[Exercise requirements] Pictures excluded, output the lines of the data below between the one holding "flexbox child element" and the one holding "Where is each", inclusive, exactly as they stand.
START Supplied entries
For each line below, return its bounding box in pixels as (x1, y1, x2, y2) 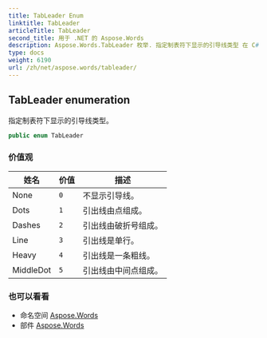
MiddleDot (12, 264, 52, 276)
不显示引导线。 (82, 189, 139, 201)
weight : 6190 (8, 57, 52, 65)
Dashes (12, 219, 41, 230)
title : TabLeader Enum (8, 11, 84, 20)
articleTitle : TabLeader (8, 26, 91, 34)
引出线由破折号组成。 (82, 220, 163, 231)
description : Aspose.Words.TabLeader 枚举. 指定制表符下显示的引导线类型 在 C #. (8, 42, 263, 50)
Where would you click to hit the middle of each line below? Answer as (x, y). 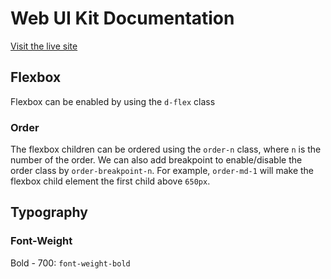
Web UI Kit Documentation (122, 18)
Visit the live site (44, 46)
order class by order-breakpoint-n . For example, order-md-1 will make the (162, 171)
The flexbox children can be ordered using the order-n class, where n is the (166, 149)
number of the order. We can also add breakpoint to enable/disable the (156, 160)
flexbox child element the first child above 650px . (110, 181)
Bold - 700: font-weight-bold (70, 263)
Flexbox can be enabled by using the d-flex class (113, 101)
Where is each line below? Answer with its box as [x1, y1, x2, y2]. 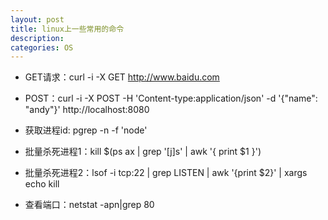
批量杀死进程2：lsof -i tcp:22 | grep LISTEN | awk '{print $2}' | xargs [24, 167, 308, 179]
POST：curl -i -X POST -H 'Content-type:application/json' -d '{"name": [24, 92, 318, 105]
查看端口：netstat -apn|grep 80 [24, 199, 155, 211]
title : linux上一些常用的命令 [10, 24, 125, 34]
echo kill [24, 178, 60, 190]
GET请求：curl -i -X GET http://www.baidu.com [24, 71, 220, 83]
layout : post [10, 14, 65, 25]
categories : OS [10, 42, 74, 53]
END Supplied entries
START Supplied entries
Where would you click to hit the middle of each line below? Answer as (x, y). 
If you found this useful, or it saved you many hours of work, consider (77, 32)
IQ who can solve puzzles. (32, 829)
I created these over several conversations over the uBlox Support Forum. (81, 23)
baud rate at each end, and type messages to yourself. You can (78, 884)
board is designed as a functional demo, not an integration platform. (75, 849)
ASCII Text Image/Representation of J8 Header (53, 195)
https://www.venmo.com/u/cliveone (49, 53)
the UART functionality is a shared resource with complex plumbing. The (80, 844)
END Supplied entries
[Output of the exercise]
flexbox child element the first child above 650px . (110, 181)
Bold - 700: font-weight-bold (70, 263)
Flexbox can be enabled by using the d-flex class (113, 101)
Where is each line below? Answer with its box as [x1, y1, x2, y2]. 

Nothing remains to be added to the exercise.